Work item.
Write the line that contains "c2s.ic.gov . Refer" and each one after it, word for word, ending with the final line of the data.

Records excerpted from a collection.
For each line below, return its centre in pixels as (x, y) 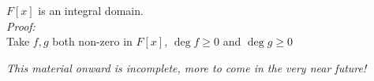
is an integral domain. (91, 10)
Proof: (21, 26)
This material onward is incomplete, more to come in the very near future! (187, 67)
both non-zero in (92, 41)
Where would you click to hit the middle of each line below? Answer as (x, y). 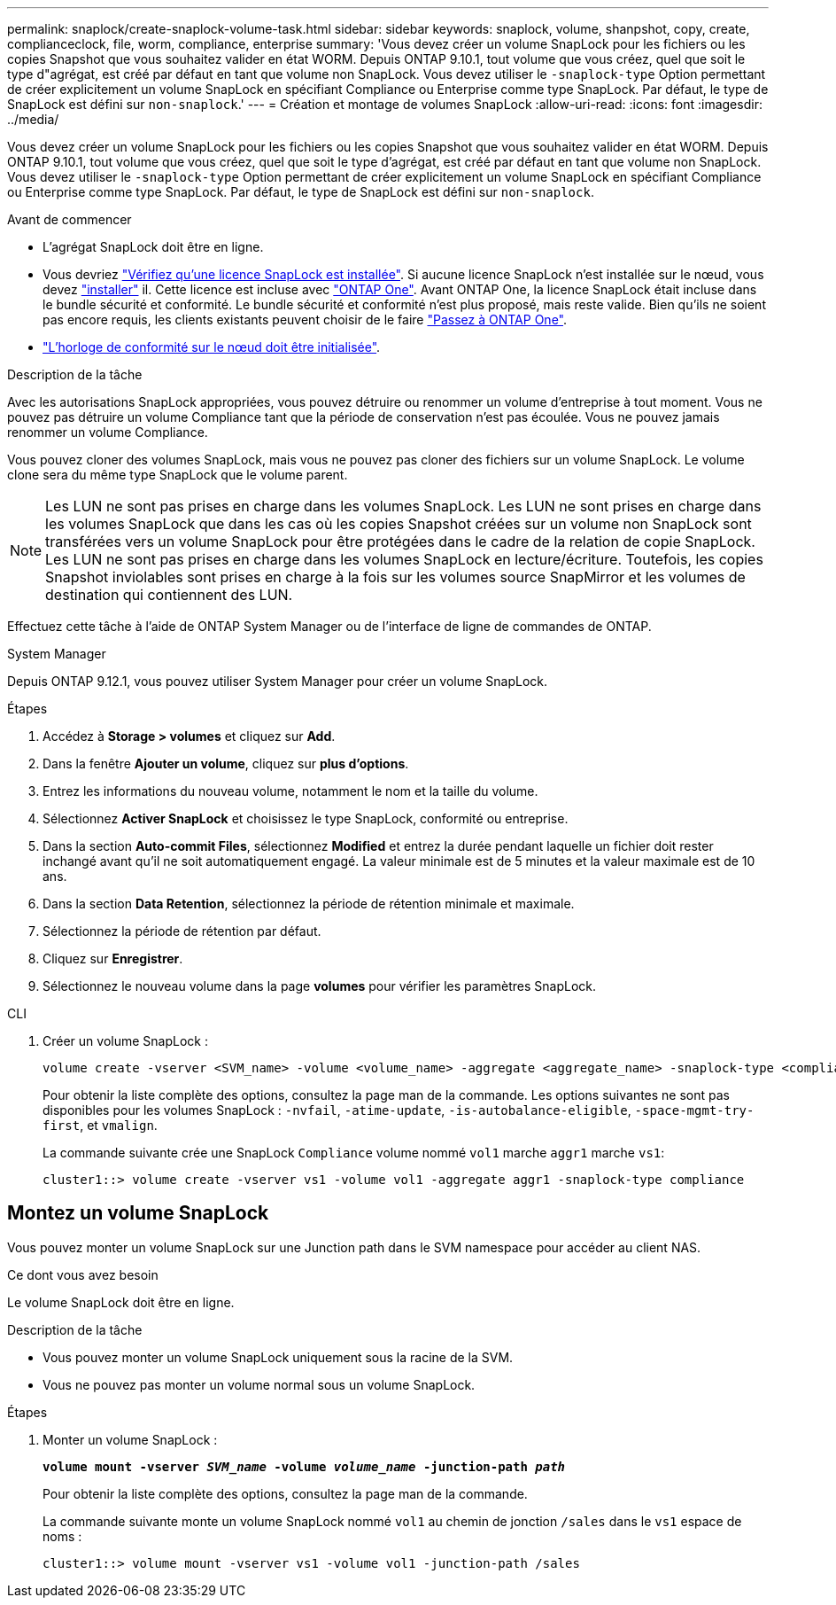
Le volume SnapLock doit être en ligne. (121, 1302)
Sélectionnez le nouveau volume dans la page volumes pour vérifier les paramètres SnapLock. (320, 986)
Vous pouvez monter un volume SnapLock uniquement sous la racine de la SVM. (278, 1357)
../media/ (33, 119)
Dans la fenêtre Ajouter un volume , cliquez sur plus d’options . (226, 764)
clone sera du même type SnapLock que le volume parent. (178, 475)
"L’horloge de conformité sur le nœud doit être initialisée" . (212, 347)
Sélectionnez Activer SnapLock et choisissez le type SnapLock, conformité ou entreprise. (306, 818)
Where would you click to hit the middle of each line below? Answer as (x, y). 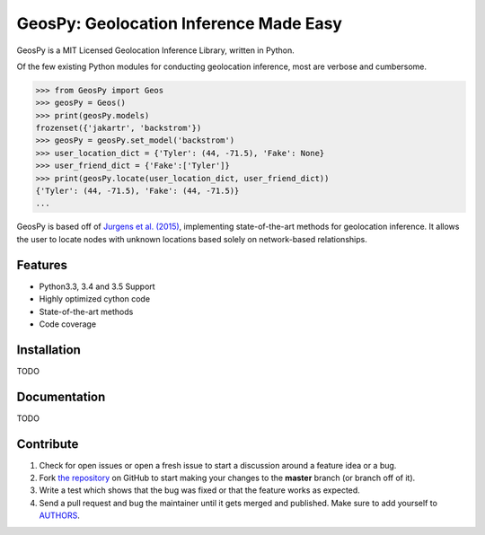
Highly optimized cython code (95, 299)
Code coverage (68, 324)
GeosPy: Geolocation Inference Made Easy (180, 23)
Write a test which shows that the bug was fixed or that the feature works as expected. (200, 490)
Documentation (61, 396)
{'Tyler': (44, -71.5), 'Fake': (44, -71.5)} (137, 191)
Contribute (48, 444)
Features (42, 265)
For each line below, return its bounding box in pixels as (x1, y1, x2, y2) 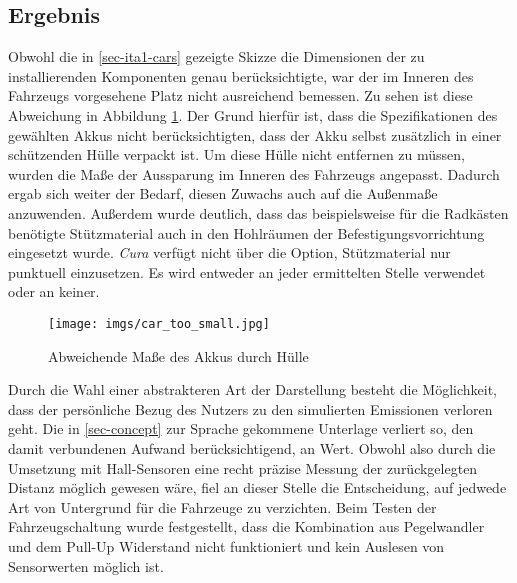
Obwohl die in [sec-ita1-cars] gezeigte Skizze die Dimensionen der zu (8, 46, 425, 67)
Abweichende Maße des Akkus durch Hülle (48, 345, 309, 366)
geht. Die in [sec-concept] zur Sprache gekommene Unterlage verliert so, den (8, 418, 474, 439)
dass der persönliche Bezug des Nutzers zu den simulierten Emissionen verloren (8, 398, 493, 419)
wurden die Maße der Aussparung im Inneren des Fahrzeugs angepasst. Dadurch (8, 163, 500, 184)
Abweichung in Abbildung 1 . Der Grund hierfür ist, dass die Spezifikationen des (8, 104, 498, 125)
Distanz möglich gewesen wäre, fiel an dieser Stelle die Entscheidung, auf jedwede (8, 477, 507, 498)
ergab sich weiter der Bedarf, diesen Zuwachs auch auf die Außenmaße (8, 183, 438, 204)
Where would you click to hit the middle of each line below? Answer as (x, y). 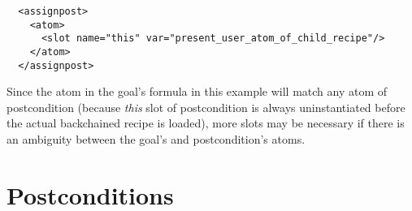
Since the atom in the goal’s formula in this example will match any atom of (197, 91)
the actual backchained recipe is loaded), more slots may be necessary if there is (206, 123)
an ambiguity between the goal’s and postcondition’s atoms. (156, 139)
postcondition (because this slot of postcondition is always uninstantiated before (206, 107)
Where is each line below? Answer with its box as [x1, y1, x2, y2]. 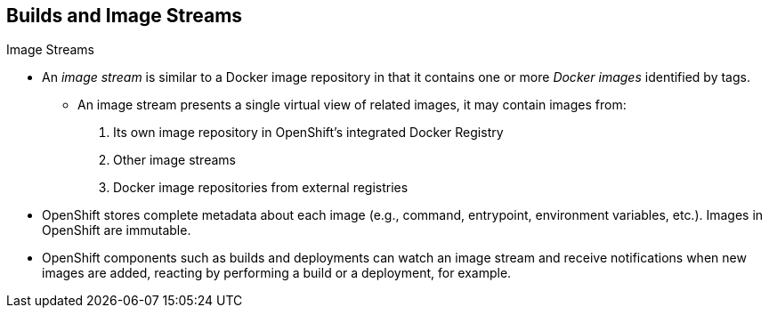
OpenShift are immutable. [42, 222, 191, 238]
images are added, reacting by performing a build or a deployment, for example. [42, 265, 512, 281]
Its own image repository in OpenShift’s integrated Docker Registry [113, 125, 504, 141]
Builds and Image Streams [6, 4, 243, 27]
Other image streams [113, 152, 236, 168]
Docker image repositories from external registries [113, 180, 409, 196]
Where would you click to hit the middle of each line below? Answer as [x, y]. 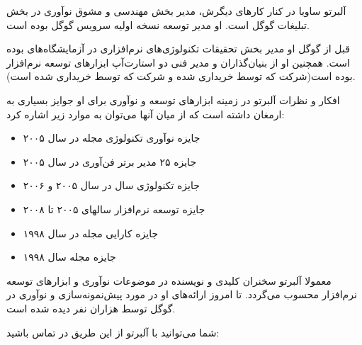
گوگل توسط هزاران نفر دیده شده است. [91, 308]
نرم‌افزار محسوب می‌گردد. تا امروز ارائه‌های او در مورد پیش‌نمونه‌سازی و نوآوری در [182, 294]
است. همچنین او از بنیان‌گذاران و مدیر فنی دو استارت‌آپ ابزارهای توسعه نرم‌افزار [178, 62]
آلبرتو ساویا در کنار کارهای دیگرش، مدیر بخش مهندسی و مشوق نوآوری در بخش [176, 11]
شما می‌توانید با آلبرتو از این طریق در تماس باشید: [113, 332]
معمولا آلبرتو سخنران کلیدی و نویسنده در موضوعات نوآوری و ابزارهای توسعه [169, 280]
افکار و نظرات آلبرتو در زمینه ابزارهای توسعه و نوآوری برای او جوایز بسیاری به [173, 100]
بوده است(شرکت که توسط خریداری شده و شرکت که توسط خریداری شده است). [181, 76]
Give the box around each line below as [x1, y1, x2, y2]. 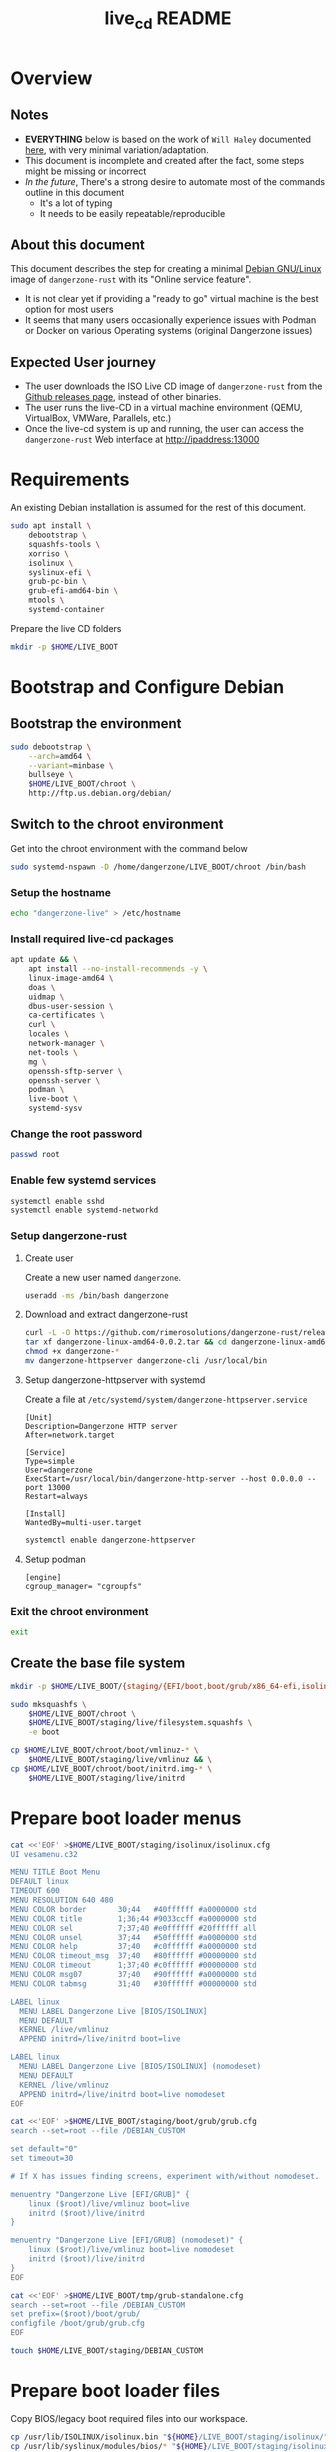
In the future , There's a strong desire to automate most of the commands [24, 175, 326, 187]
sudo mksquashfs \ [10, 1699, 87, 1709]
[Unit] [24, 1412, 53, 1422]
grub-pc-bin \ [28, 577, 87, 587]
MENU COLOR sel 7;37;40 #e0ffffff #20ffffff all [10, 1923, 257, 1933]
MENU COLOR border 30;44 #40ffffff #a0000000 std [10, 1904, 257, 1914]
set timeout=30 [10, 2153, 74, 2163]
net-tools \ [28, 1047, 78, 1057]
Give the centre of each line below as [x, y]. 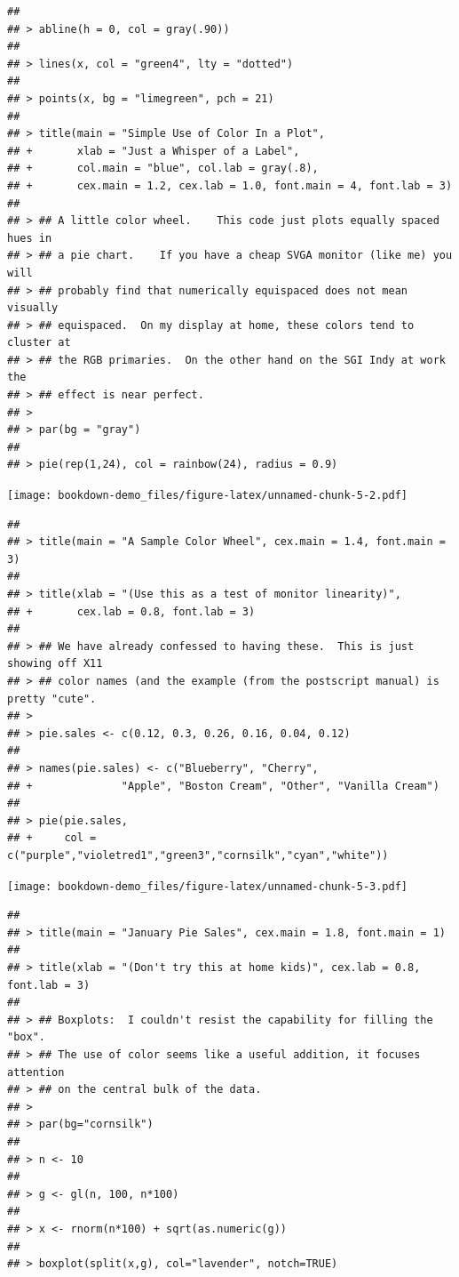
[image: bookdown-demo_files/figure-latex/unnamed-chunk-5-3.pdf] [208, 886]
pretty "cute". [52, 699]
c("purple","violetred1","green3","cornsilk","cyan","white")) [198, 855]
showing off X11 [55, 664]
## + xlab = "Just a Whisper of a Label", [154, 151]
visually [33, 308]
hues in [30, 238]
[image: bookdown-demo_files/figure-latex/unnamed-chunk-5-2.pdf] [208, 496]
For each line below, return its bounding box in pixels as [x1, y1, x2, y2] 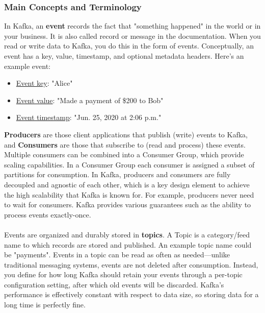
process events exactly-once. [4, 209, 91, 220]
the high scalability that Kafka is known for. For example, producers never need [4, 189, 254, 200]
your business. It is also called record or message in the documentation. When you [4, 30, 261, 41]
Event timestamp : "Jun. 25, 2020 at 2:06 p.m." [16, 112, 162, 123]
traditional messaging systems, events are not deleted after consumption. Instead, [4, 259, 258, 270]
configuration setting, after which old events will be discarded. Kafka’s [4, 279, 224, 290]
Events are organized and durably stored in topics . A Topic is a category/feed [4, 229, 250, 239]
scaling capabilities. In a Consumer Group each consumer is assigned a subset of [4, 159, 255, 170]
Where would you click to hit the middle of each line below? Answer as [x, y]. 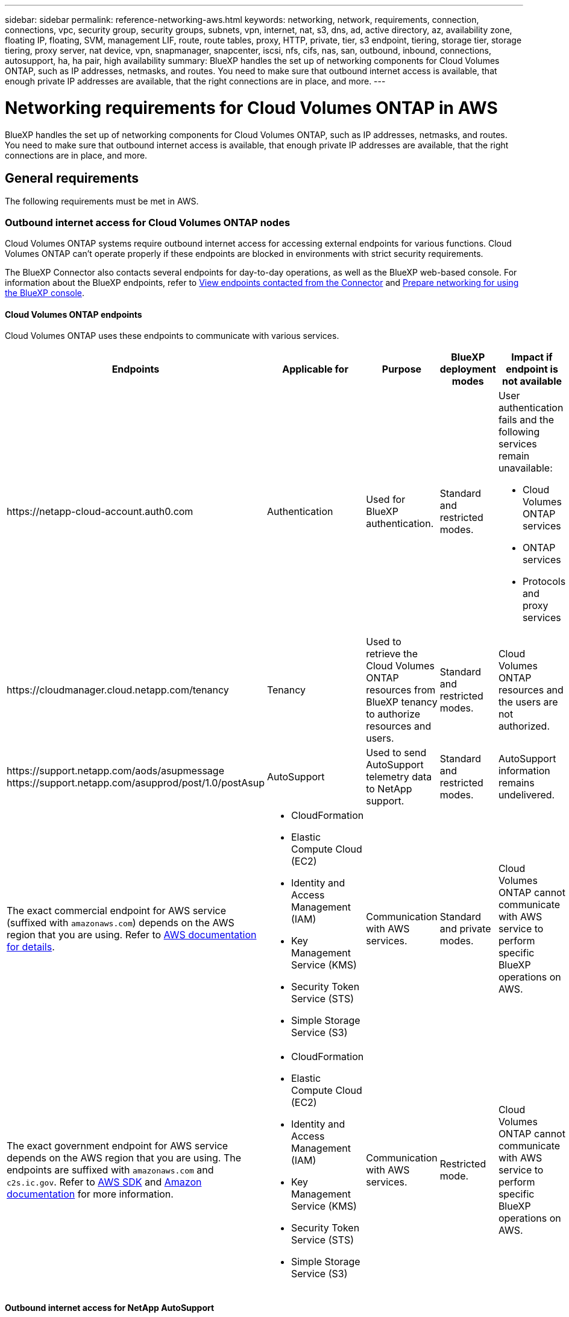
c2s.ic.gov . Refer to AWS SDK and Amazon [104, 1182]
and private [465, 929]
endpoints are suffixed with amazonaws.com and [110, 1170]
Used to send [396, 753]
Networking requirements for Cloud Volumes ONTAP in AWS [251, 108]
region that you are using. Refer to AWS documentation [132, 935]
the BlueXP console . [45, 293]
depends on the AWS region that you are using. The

Answer to this exercise.
c2s.ic.gov . Refer to AWS SDK and Amazon [104, 1182]
and private [465, 929]
endpoints are suffixed with amazonaws.com and [110, 1170]
Used to send [396, 753]
Networking requirements for Cloud Volumes ONTAP in AWS [251, 108]
region that you are using. Refer to AWS documentation [132, 935]
the BlueXP console . [45, 293]
depends on the AWS region that you are using. The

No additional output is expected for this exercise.